- What to do -
Repeat exactly each line of the material, starting from the line that contains "Koledzy z krakowskiego" and finishing with the final line.

*** Begin section ***

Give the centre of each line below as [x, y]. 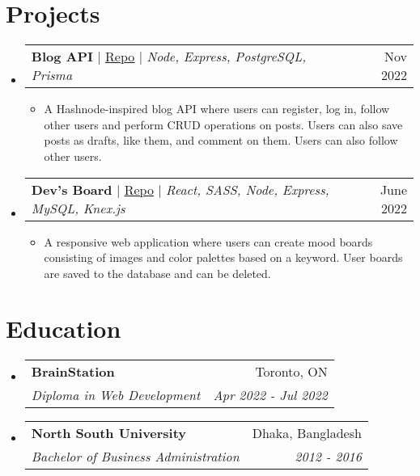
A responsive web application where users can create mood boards [208, 241]
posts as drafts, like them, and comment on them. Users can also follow [221, 140]
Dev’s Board [72, 189]
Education [64, 329]
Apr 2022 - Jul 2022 [270, 395]
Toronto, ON [291, 372]
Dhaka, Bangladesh [307, 433]
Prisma [52, 75]
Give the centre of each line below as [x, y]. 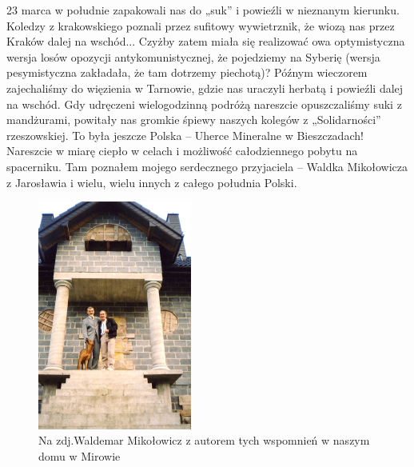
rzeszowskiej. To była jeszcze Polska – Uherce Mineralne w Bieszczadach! [185, 135]
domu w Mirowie [80, 455]
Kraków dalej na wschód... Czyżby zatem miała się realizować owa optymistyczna [206, 41]
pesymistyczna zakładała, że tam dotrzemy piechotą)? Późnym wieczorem [187, 72]
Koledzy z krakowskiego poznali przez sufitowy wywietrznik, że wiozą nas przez [201, 25]
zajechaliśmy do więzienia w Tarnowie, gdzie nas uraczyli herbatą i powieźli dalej [205, 88]
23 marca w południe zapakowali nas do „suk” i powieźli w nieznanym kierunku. [203, 10]
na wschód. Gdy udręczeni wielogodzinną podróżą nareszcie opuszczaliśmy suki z [204, 104]

*** End section ***

- Task response -
Koledzy z krakowskiego poznali przez sufitowy wywietrznik, że wiozą nas przez [201, 25]
zajechaliśmy do więzienia w Tarnowie, gdzie nas uraczyli herbatą i powieźli dalej [205, 88]
23 marca w południe zapakowali nas do „suk” i powieźli w nieznanym kierunku. [203, 10]
na wschód. Gdy udręczeni wielogodzinną podróżą nareszcie opuszczaliśmy suki z [204, 104]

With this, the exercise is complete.